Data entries
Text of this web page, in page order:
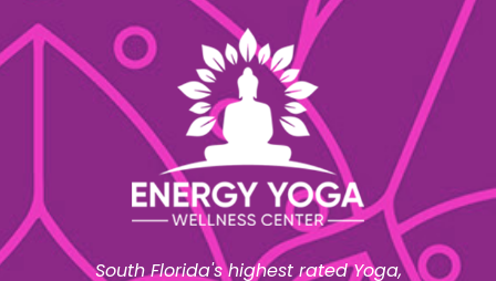
South Florida's highest rated Yoga,
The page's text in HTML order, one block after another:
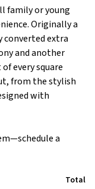
family or young
Originally a
extra
and another
every square
from the stylish
with
a
Total
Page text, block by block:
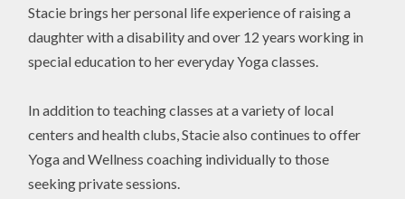
Stacie brings her personal life experience of raising a
daughter with a disability and over 12 years working in
special education to her everyday Yoga classes.
In addition to teaching classes at a variety of local
centers and health clubs, Stacie also continues to offer
Yoga and Wellness coaching individually to those
seeking private sessions.
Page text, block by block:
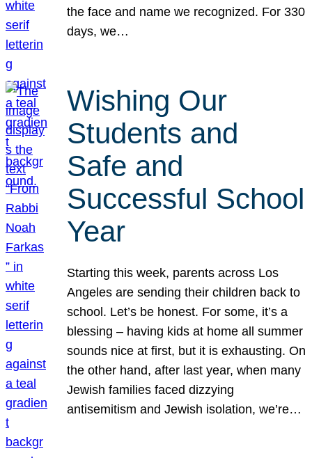
the face and name we recognized. For 330
days, we…
Wishing Our
Students and
Safe and
Successful School
Year
Starting this week, parents across Los
Angeles are sending their children back to
school. Let’s be honest. For some, it’s a
blessing – having kids at home all summer
sounds nice at first, but it is exhausting. On
the other hand, after last year, when many
Jewish families faced dizzying
antisemitism and Jewish isolation, we’re…
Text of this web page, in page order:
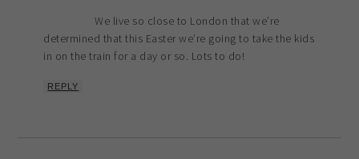
We live so close to London that we’re
determined that this Easter we’re going to take the kids
in on the train for a day or so. Lots to do!
REPLY
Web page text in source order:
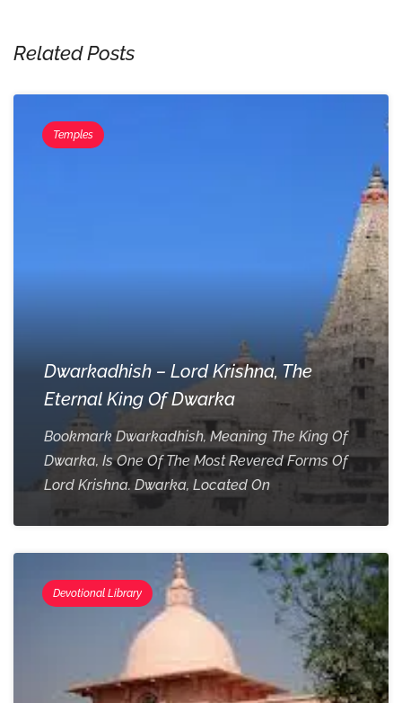
Related Posts
Temples
Dwarkadhish – Lord Krishna, The
Eternal King Of Dwarka
Bookmark Dwarkadhish, Meaning The King Of
Dwarka, Is One Of The Most Revered Forms Of
Lord Krishna. Dwarka, Located On
Devotional Library
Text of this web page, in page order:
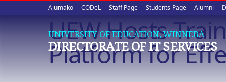
Upper
quick
links
Ajumako CODeL Staff Page Students Page Alumni
UNIVERSITY OF EDUCATION, WINNEBA
DIRECTORATE OF IT SERVICES
UEW Hosts
Platform for
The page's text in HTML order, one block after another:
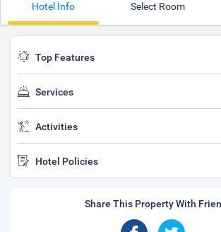
Hotel Info Select Room
Top Features
Services
Activities
Hotel Policies
Share This Property With
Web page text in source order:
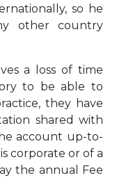
so he
other country
a loss of time
to be able to
they have
shared with
account up-to-
corporate or of a
the annual Fee
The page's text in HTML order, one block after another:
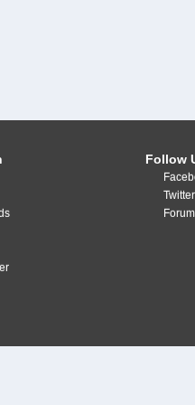
Follow
Twitter
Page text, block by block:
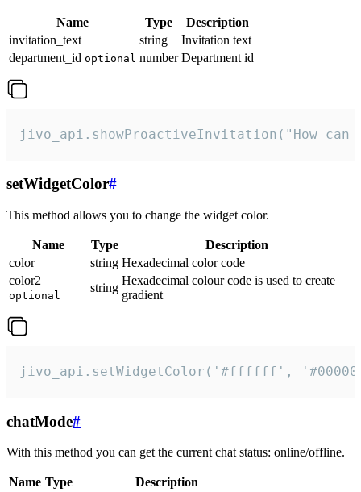
Name Type
Description
invitation_text
string
Invitation text
department_id optional number Department id
jivo_api.showProactiveInvitation("How
setWidgetColor#
This method allows you to change the widget color.
Name Type
Description
color
string Hexadecimal color code
color2
optional
string
Hexadecimal colour code is used to create
gradient
jivo_api.setWidgetColor('#ffffff',
chatMode#
With this method you can get the current chat status: online/offline.
Name Type
Description
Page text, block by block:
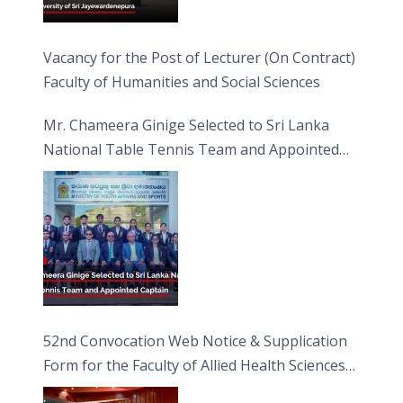
Vacancy for the Post of Lecturer (On Contract)
Faculty of Humanities and Social Sciences
Mr. Chameera Ginige Selected to Sri Lanka
National Table Tennis Team and Appointed
Captain
52nd Convocation Web Notice & Supplication
Form for the Faculty of Allied Health Sciences
(FAHS)
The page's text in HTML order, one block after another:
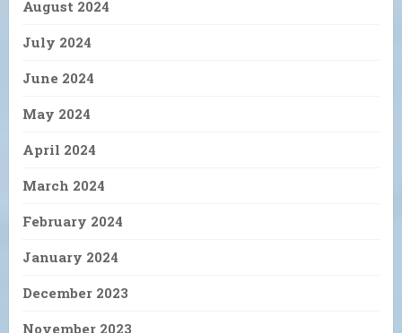
August 2024
July 2024
June 2024
May 2024
April 2024
March 2024
February 2024
January 2024
December 2023
November 2023
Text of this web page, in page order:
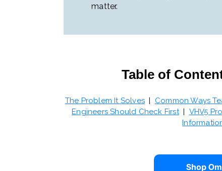
matter.
Table of
The Problem It Solves| Common Ways
Engineers Should Check First| VHV5
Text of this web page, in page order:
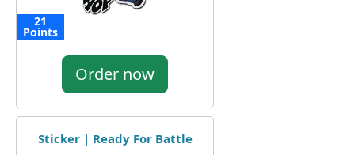
21
Points
Order now
Sticker | Ready For Battle
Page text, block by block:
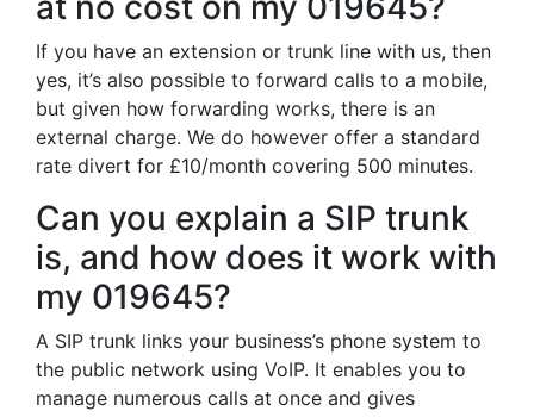
If you have an extension or trunk line with us, then
yes, it’s also possible to forward calls to a mobile,
but given how forwarding works, there is an
external charge. We do however offer a standard
rate divert for £10/month covering 500 minutes.
Can you explain a SIP trunk
is, and how does it work with
my 019645?
A SIP trunk links your business’s phone system to
the public network using VoIP. It enables you to
manage numerous calls at once and gives
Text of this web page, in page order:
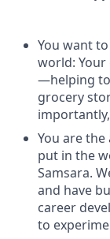
You want
world:
—helping
grocery
You are
put in the
Samsara.
and have
career
to
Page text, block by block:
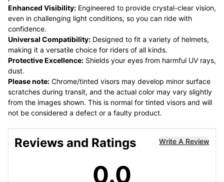
Enhanced Visibility: Engineered to provide crystal-clear vision,
even in challenging light conditions, so you can ride with
confidence.
Universal Compatibility: Designed to fit a variety of helmets,
making it a versatile choice for riders of all kinds.
Protective Excellence: Shields your eyes from harmful UV rays,
dust.
Please note: Chrome/tinted visors may develop minor surface
scratches during transit, and the actual color may vary slightly
from the images shown. This is normal for tinted visors and will
not be considered a defect or a faulty product.
Reviews and Ratings Write A Review
0.0
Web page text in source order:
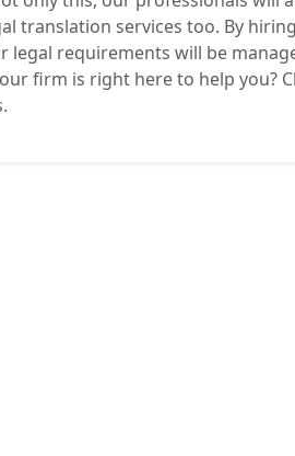
translation services too. By
legal requirements will be
firm is right here to help you?
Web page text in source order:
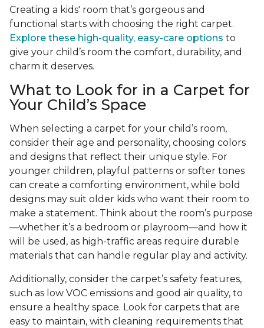
Creating a kids' room that’s gorgeous and
functional starts with choosing the right carpet.
Explore these high-quality, easy-care options to
give your child’s room the comfort, durability, and
charm it deserves.
What to Look for in a Carpet for
Your Child’s Space
When selecting a carpet for your child’s room,
consider their age and personality, choosing colors
and designs that reflect their unique style. For
younger children, playful patterns or softer tones
can create a comforting environment, while bold
designs may suit older kids who want their room to
make a statement. Think about the room’s purpose
—whether it’s a bedroom or playroom—and how it
will be used, as high-traffic areas require durable
materials that can handle regular play and activity.
Additionally, consider the carpet’s safety features,
such as low VOC emissions and good air quality, to
ensure a healthy space. Look for carpets that are
easy to maintain, with cleaning requirements that
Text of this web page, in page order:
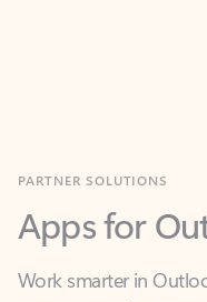
Apps for
Work smarter in
you communicate,
what you
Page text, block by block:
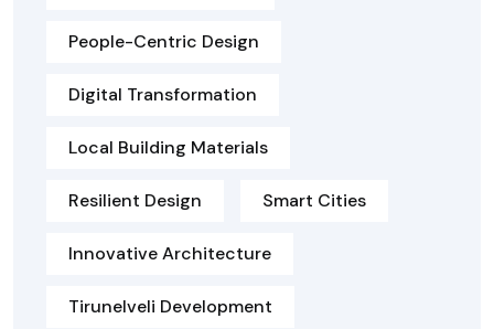
People-Centric Design
Digital Transformation
Local Building Materials
Resilient Design Smart Cities
Innovative Architecture
Tirunelveli Development
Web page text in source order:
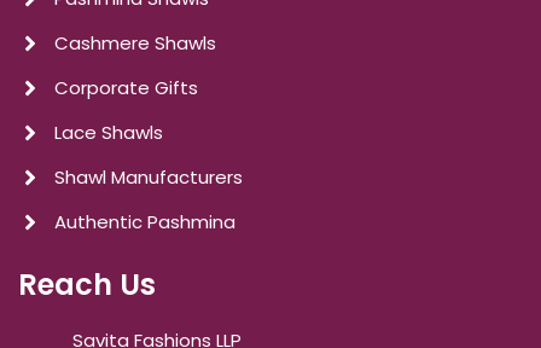
Cashmere Shawls
Corporate Gifts
Lace Shawls
Shawl Manufacturers
Authentic Pashmina
Reach Us
Savita Fashions LLP
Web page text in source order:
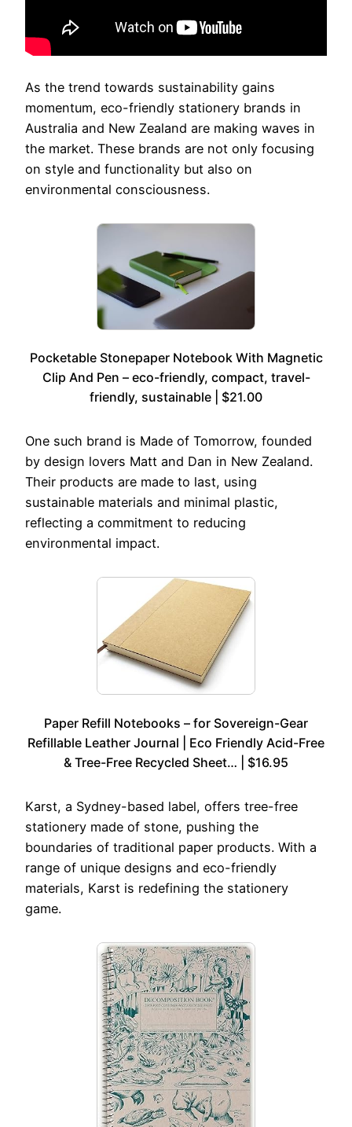
As the trend towards sustainability gains
momentum, eco-friendly stationery brands in
Australia and New Zealand are making waves in
the market. These brands are not only focusing
on style and functionality but also on
environmental consciousness.
Pocketable Stonepaper Notebook With Magnetic
Clip And Pen – eco-friendly, compact, travel-
friendly, sustainable | $21.00
One such brand is Made of Tomorrow, founded
by design lovers Matt and Dan in New Zealand.
Their products are made to last, using
sustainable materials and minimal plastic,
reflecting a commitment to reducing
environmental impact.
Paper Refill Notebooks – for Sovereign-Gear
Refillable Leather Journal | Eco Friendly Acid-Free
& Tree-Free Recycled Sheet… | $16.95
Karst, a Sydney-based label, offers tree-free
stationery made of stone, pushing the
boundaries of traditional paper products. With a
range of unique designs and eco-friendly
materials, Karst is redefining the stationery
game.
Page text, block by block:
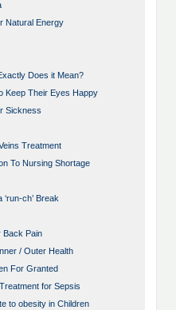
Natural Energy
Does it Mean?
Keep Their Eyes Happy
Sickness
Treatment
To Nursing Shortage
ch’ Break
Back Pain
/ Outer Health
For Granted
for Sepsis
to obesity in Children
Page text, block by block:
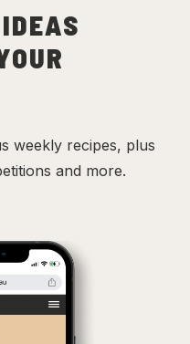
weekly recipes, plus
and more.
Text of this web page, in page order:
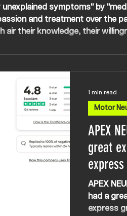
symptoms" by
and treatment over the
air their knowledge, their
APEX
great
the
other
APEX
had a
express
Motor
1 min read
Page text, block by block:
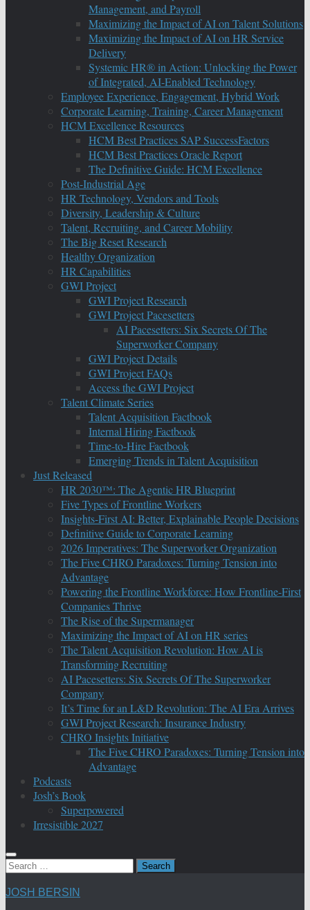
Management, and Payroll
Maximizing the Impact of AI on Talent Solutions
Maximizing the Impact of AI on HR Service
Delivery
Systemic HR® in Action: Unlocking the Power
of Integrated, AI-Enabled Technology
Employee Experience, Engagement, Hybrid Work
Corporate Learning, Training, Career Management
HCM Excellence Resources
HCM Best Practices SAP SuccessFactors
HCM Best Practices Oracle Report
The Definitive Guide: HCM Excellence
Post-Industrial Age
HR Technology, Vendors and Tools
Diversity, Leadership & Culture
Talent, Recruiting, and Career Mobility
The Big Reset Research
Healthy Organization
HR Capabilities
GWI Project
GWI Project Research
GWI Project Pacesetters
AI Pacesetters: Six Secrets Of The
Superworker Company
GWI Project Details
GWI Project FAQs
Access the GWI Project
Talent Climate Series
Talent Acquisition Factbook
Internal Hiring Factbook
Time-to-Hire Factbook
Emerging Trends in Talent Acquisition
Just Released
HR 2030™: The Agentic HR Blueprint
Five Types of Frontline Workers
Insights-First AI: Better, Explainable People Decisions
Definitive Guide to Corporate Learning
2026 Imperatives: The Superworker Organization
The Five CHRO Paradoxes: Turning Tension into
Advantage
Powering the Frontline Workforce: How Frontline-First
Companies Thrive
The Rise of the Supermanager
Maximizing the Impact of AI on HR series
The Talent Acquisition Revolution: How AI is
Transforming Recruiting
AI Pacesetters: Six Secrets Of The Superworker
Company
It’s Time for an L&D Revolution: The AI Era Arrives
GWI Project Research: Insurance Industry
CHRO Insights Initiative
The Five CHRO Paradoxes: Turning Tension into
Advantage
Podcasts
Josh’s Book
Superpowered
Irresistible 2027
Search
JOSH BERSIN

Problem requirements. Reproduce exactly the lines of the entries above from the first through the line with "In addition to", both included; pictures should not be reproduced.

Exercise solution.
Text of this web page, in page order:
South Florida's highest rated Yoga,
The page's text in HTML order, one block after another:
family or young
Originally a
extra
and another
every square
from the stylish
with
a
Total
Page text, block by block:
Stacie brings her personal life experience of raising a
daughter with a disability and over 12 years working in
special education to her everyday Yoga classes.
In addition to teaching classes at a variety of local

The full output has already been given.